Tasting beers that are hard to come by requires some tough decisions. If you get multiple bottles of the beer do you set some aside to age? For how long? If you only get one or two bottles, do you share the beer with others or save it for yourself? With all the hype around the Westvleteren 12 release last winter I found myself considering these questions, so I thought I would review a few of the rare-beer situations that I have experienced.

Westvleteren XII

Last December Westvleteren 12 was released in very limited quantities in the U.S. and a few other countries. It was sold out immediately and will probably never be sold via retail again. What do you do with a beer that you will only be able to buy only once in your lifetime? I like this guy’s approach. He bought a six pack and enjoyed one immediately, saved one or two to try with some friends, and then set three aside so that he could taste the beer after it had aged one year, three years, and five years. That is patience!

Dogfish Head 120 Minute IPA

This beer is released regularly and it is probably not difficult to find in some parts of the country, but this is a tough beer to get a hold of in the midwest. When I lived in Michigan there was a single store in the area that carried Dogfish Head, and when they got one or two six packs of the 120 Minute IPA they would put it on the shelf one bottle at a time so that more people would have a shot at getting it. It is not sold at all in Minnesota (or Wisconsin. or Iowa). I have only ever seen two bottles of this beer in my life. We bought that twelve ounce bottle for $10. This winter I paid a store clerk in Florida $15 to give me one bottle out of their aging cellar, and he only did so because I was from the other side of the country and I was buying a lot of other beer from him.

The 120 Minute IPA is extreme. This beer comes in at 15-20 percent alcohol by volume and hits the maximum of the bitterness scale. The brewery actually recommends sharing a 12 ounce bottle with a friend or two due to its potency, and that’s exactly how we enjoyed the single bottle that we bought – passing it around between four or five people one evening. We were still exploring the world of more extreme beers at the time so we found this beer too shocking to fully appreciate it. I still haven’t tried the second bottle, so I have to make a decision about whether I should try it soon or let it age for a while.

Surly Darkness

In the Twin Cities area the big craft brewer is Surly, and once every year they release a powerful Russian Imperial Stout called Darkness. This beer is released in a limited quantity and is sold in 750 mL bottles for $18-20 apiece. The release of the beer every October is called Darkness Day. Beer fans line up at the brewery starting the evening before the release just to get a chance to buy the beer, and it is quite a festival.

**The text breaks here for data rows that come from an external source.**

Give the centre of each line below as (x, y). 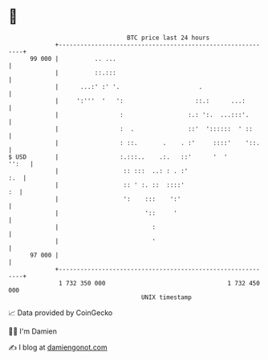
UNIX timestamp (166, 297)
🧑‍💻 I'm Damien (33, 331)
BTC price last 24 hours (169, 38)
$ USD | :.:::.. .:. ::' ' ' (118, 157)
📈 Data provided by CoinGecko (61, 313)
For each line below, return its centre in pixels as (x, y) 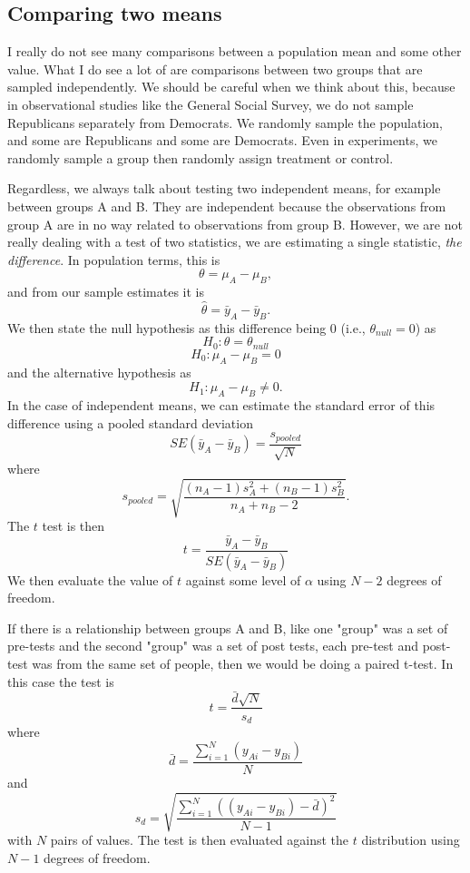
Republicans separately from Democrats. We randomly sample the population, (225, 122)
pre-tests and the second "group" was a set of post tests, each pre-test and (213, 646)
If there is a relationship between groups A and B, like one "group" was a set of (228, 628)
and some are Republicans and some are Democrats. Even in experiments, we (222, 140)
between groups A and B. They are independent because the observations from (227, 206)
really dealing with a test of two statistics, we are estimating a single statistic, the (235, 242)
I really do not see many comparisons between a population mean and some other (235, 51)
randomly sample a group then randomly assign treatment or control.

How do you enjoy a beer like this? One of my good friends scored a six pack of Darkness a couple of years ago. He enjoyed one or two right away, has been saving another bottle or two to for tasting when it has aged, and is holding back the rest for their trade value. If you look on Craigslist for this area you will see that there is a solid market for this beer (obviously this market is for the unopened collectible bottle, since re-selling the beer itself would be illegal). Older editions of this beer sell for a good return on investment. There is also a trade market for the beer – my friend has seen offers such as two bottles of the 2012 edition for one bottle of his 2011 edition. Not a bad deal.

Have you ever gotten hold of a rare or hard-to-find beer? How did you manage its enjoyment?